Experts have said that the impact of climate change on Nepal’s hydropower production capacity will necessitate more investment. How should the government assist the private sector to engage in the energy sector in a big way?
Disaster events induced by climate change have shown the need to reorient our understanding of mitigating the risks in infrastructure investment. Nepal’s topography and landscape makes it susceptible to climate events. As such, infrastructure assets should be made disaster resilient. This will have implications in the design, construction, operations and maintenance of hydropower projects. The environmental and social safeguard assessments of such projects should additionally feature integrating the risks and mitigating measures from climate-induced disaster events. The cost implications of building in such resiliency can partly be managed by accessing global funds dedicated to addressing the impact of climate change. ADB has set itself the target of mobilising $100 billion in climate finance, including private sector climate operations, by 2030. Also, I have noted that the government of Nepal and several multilateral and bilateral development partners have joined hands to support the Green, Resilient, Inclusive Development (GRID) strategy for Nepal. As a signatory, ADB will work together in supporting Nepal and its private sector to meet the investment needs while safeguarding its infrastructure assets from climate risks.
How will ADB redouble its efforts to promote private sector investment in Nepal?
ADB Strategy 2030 aims to expand non-sovereign (private sector) operations in its developing member countries and expects it to reach one-third of its total operations in number by 2024. ADB will pursue development impact as the key objective of its private sector operations and will expand and diversify its operations in new and frontier markets.
In Nepal, as highlighted in the Country Partnership Strategy, CPS 2020-2024, ADB is exploring private sector operations for long-term lending for infrastructure development, such as electricity generation from hydropower and other renewable sources. ADB’s non-sovereign operations is also seeking opportunities to provide medium-term funding through local banks to support investments in agriculture, tourism and small and medium-sized enterprises (SMEs).
ADB’s Trade and Supply Chain Finance Programme will continue to help close market gaps for trade finance by providing banks with guarantees to support cross-border trade. The programme is also planning to explore potential solutions to support corporates and SMEs with supply chain finance products. Recently, ADB has reached an understanding to assist in capacity building and project development with the Office of Investment Board Nepal.

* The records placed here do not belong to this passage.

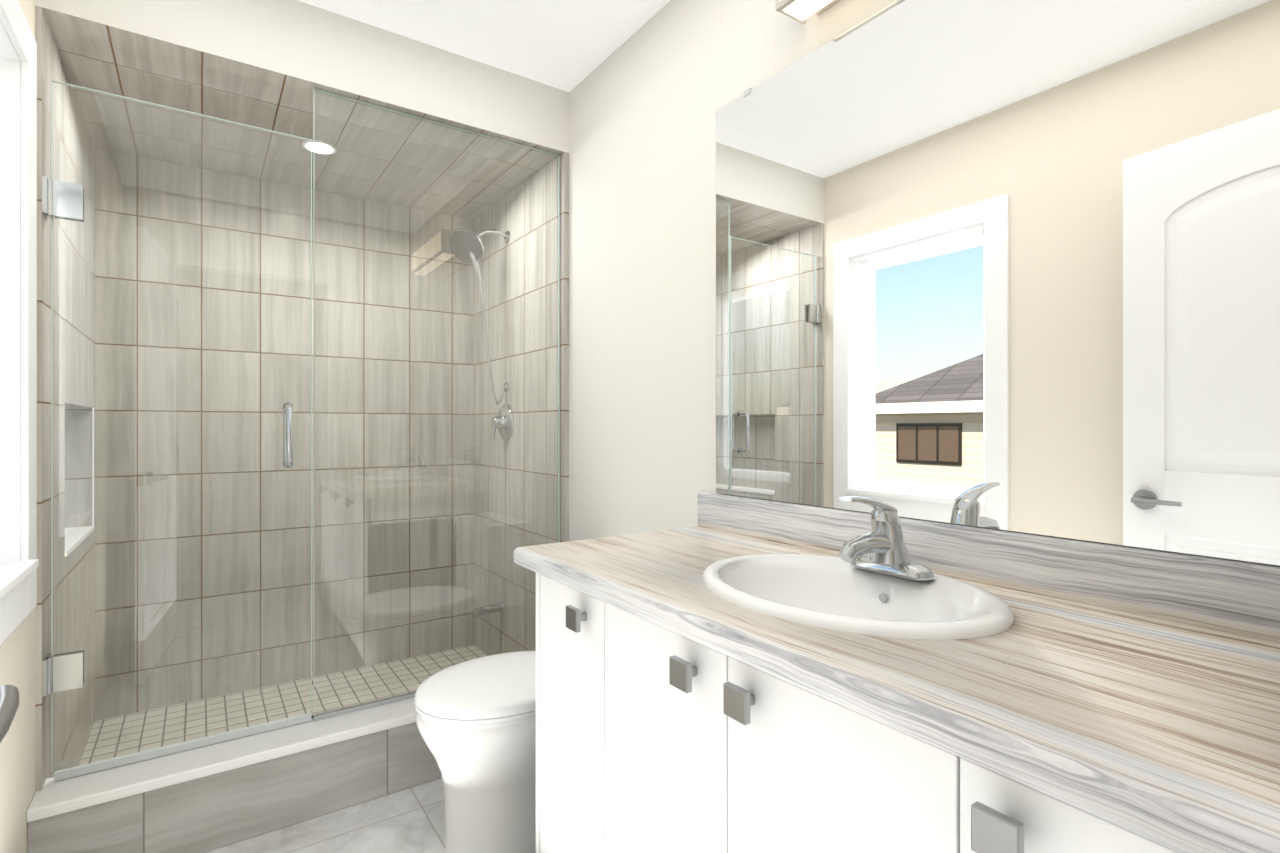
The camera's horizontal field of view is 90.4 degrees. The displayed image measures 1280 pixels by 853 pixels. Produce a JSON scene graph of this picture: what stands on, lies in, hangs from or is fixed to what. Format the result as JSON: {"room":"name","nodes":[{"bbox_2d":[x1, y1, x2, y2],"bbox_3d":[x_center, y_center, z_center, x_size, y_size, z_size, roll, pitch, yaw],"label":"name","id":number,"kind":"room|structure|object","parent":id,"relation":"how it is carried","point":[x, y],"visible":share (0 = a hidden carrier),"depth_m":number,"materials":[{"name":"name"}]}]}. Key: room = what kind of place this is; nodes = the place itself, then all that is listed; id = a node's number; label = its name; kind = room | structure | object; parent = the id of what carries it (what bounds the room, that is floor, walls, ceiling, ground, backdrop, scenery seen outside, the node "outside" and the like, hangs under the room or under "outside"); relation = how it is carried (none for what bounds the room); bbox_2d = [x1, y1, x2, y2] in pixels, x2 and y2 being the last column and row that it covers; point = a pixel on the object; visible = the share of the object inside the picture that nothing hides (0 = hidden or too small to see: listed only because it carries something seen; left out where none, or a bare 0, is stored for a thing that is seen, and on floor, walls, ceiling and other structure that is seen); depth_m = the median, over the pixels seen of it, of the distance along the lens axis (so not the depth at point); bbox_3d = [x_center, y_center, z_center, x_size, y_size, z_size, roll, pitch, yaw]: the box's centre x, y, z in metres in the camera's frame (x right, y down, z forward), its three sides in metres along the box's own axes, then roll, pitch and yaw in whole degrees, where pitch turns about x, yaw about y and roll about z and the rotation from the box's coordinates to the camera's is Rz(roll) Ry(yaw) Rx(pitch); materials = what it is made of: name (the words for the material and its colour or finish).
{"room":"bathroom","nodes":[
{"label":"bathroom","id":0,"kind":"room"},
{"bbox_2d":[0,685,18,742],"bbox_3d":[-0.413,0.127,0.252,0.198,2.030,0.764,0,0,-35],"label":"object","id":1,"kind":"structure","parent":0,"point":[9,699],"depth_m":0.52,"materials":[{"name":"silver metal"}]},
{"bbox_2d":[0,0,94,852],"bbox_3d":[-0.803,-0.013,0.508,0.094,2.555,4.550,0,0,-35],"label":"wall","id":2,"kind":"structure","parent":0,"point":[50,67],"depth_m":1.75,"materials":[{"name":"tile"}]},
{"bbox_2d":[0,0,38,644],"bbox_3d":[-1.266,-0.247,1.161,0.140,1.365,0.850,0,0,-35],"label":"window","id":3,"kind":"structure","parent":2,"relation":"in","point":[18,591],"depth_m":1.45,"materials":[{"name":"white"}]},
{"bbox_2d":[42,80,311,780],"bbox_3d":[-1.273,0.011,1.801,0.612,1.802,0.116,0,0,-35],"label":"shower glass door","id":4,"kind":"structure","parent":2,"relation":"attached to","point":[62,671],"depth_m":1.76,"materials":[{"name":"clear glass"}]},
{"bbox_2d":[79,645,486,764],"bbox_3d":[-1.177,1.115,2.429,1.510,0.001,0.965,0,0,-35],"label":"floor","id":5,"kind":"structure","parent":0,"point":[240,702],"depth_m":2.54,"materials":[{"name":"tile"}]},
{"bbox_2d":[95,148,473,720],"bbox_3d":[-1.452,0.030,2.826,1.510,2.170,0.001,0,0,-35],"label":"wall","id":6,"kind":"structure","parent":0,"point":[301,429],"depth_m":2.73,"materials":[{"name":"tile"}]},
{"bbox_2d":[35,0,568,152],"bbox_3d":[-0.894,-1.172,2.020,1.510,0.235,0.001,0,0,-35],"label":"wall","id":7,"kind":"structure","parent":0,"point":[303,41],"depth_m":2.00,"materials":[{"name":"white paint"}]},
{"bbox_2d":[42,7,562,219],"bbox_3d":[-1.173,-1.055,2.423,1.510,0.001,0.980,0,0,-35],"label":"ceiling","id":8,"kind":"structure","parent":0,"point":[107,58],"depth_m":2.23,"materials":[{"name":"tile"}]},
{"bbox_2d":[302,140,336,154],"bbox_3d":[-1.210,-1.053,2.397,0.116,0.004,0.116,0,0,-35],"label":"recessed light","id":9,"kind":"object","parent":8,"relation":"attached to","point":[324,150],"depth_m":2.39,"materials":[{"name":"white"}]},
{"bbox_2d":[205,778,535,852],"bbox_3d":[0.145,1.150,0.520,1.510,0.001,3.490,0,0,-35],"label":"floor","id":10,"kind":"structure","parent":0,"point":[410,820],"depth_m":1.81,"materials":[{"name":"tile"}]},
{"bbox_2d":[26,697,441,852],"bbox_3d":[-0.885,1.032,2.006,1.509,0.235,0.167,0,0,-35],"label":"curb","id":11,"kind":"object","parent":10,"relation":"on","point":[204,799],"visible":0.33,"depth_m":1.76,"materials":[{"name":"tile"}]},
{"bbox_2d":[313,89,560,720],"bbox_3d":[-0.664,-0.068,2.222,0.858,1.966,0.018,0,0,-35],"label":"glass panel","id":12,"kind":"object","parent":11,"relation":"on","point":[357,707],"visible":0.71,"depth_m":2.17,"materials":[{"name":"clear glass"}]},
{"bbox_2d":[415,651,535,852],"bbox_3d":[-0.299,0.780,1.861,0.696,0.740,0.420,0,0,-35],"label":"toilet","id":13,"kind":"object","parent":10,"relation":"on","point":[476,721],"visible":0.52,"depth_m":1.66,"materials":[{"name":"white ceramic"}]},
{"bbox_2d":[518,564,1217,852],"bbox_3d":[0.332,0.734,1.054,0.586,0.832,1.230,0,0,-35],"label":"bathroom vanity","id":14,"kind":"object","parent":10,"relation":"on","point":[730,674],"depth_m":0.88,"materials":[{"name":"white wood"}]},
{"bbox_2d":[514,524,1279,852],"bbox_3d":[0.316,0.300,1.091,0.571,0.040,1.310,0,0,-35],"label":"countertop","id":15,"kind":"structure","parent":14,"relation":"on","point":[1172,726],"depth_m":0.68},
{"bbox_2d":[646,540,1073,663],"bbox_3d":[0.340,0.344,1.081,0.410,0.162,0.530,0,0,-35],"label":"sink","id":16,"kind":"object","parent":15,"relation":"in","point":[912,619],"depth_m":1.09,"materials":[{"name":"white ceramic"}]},
{"bbox_2d":[830,496,941,575],"bbox_3d":[0.415,0.193,1.133,0.171,0.145,0.160,0,0,-35],"label":"faucet","id":17,"kind":"object","parent":15,"relation":"on","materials":[{"name":"silver metal"}]},
{"bbox_2d":[298,0,669,91],"bbox_3d":[0.122,-1.290,0.553,1.510,0.001,3.570,0,0,-35],"label":"ceiling","id":18,"kind":"structure","parent":0,"point":[567,45],"depth_m":2.05,"materials":[{"name":"white paint"}]},
{"bbox_2d":[474,0,1279,655],"bbox_3d":[0.455,-0.013,1.379,0.022,2.555,4.550,0,0,-35],"label":"wall","id":19,"kind":"structure","parent":0,"point":[655,92],"depth_m":2.14,"materials":[{"name":"white paint"}]},
{"bbox_2d":[448,228,513,615],"bbox_3d":[-0.706,-0.013,2.813,0.276,1.749,0.169,0,0,-42],"label":"fittings","id":20,"kind":"object","parent":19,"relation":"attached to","point":[469,258],"depth_m":2.81,"materials":[{"name":"silver metal"}]},
{"bbox_2d":[775,0,839,24],"bbox_3d":[0.520,-0.997,1.205,0.110,0.131,0.602,0,0,-35],"label":"vanity light","id":21,"kind":"object","parent":19,"relation":"attached to","point":[801,11],"visible":0.97,"depth_m":1.42,"materials":[{"name":"white glass"}]},
{"bbox_2d":[697,492,1279,639],"bbox_3d":[0.542,0.233,1.248,0.020,0.098,1.310,0,0,-35],"label":"backsplash","id":22,"kind":"structure","parent":19,"relation":"attached to","point":[1231,596],"depth_m":1.00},
{"bbox_2d":[716,0,1279,564],"bbox_3d":[0.566,-0.344,1.228,0.008,1.053,1.251,0,0,-35],"label":"mirror","id":23,"kind":"object","parent":19,"relation":"attached to","point":[1006,264],"visible":1,"depth_m":1.10,"materials":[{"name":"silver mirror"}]}
]}

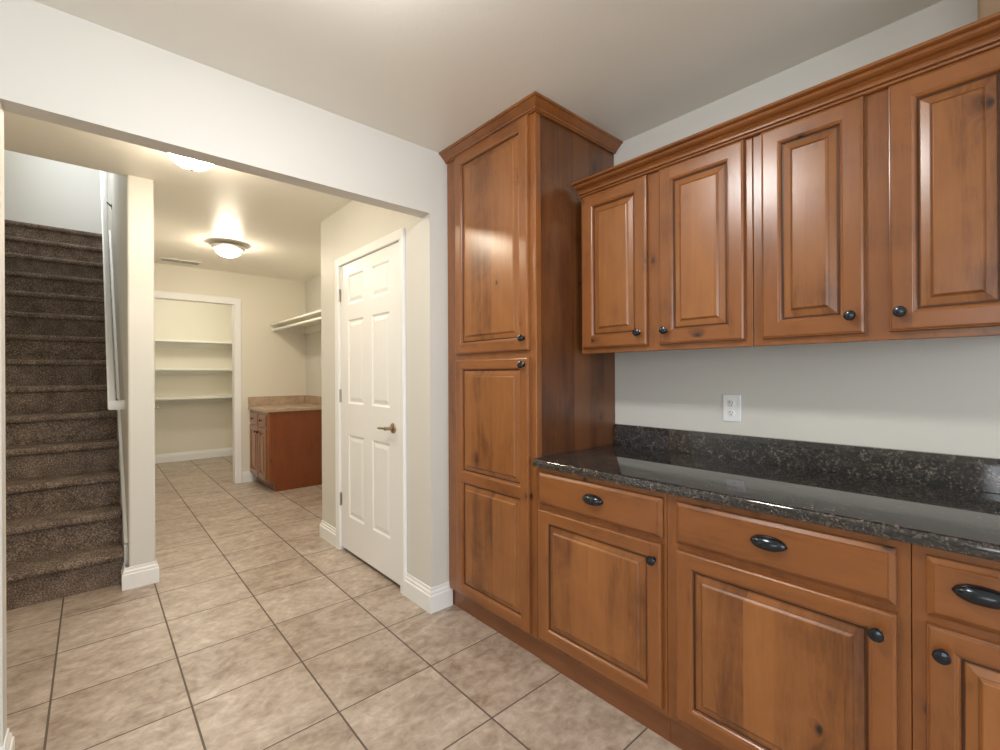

In the future, ADB will explore opportunities for public-private partnership transactions and provide support through the Asia Pacific Project Preparation Facility. ADB is also exploring the issuance of bonds denominated in Nepali rupees initially in the offshore market to mitigate currency risk, attract international investors, and serve as a benchmark for other issuers.
In the lowland southern region of the Tarai, ADB is working on a mechanised irrigation innovation project that will provide long-term sustainable solutions to increase year-round access to irrigation water. This is the first Design-Build-Operate public-private partnership irrigation project in Nepal that will help modernise the area’s irrigation system. This is significant as agriculture remains Nepal's principal economic activity, employing about 60 percent of the population and providing 26 percent of the GDP.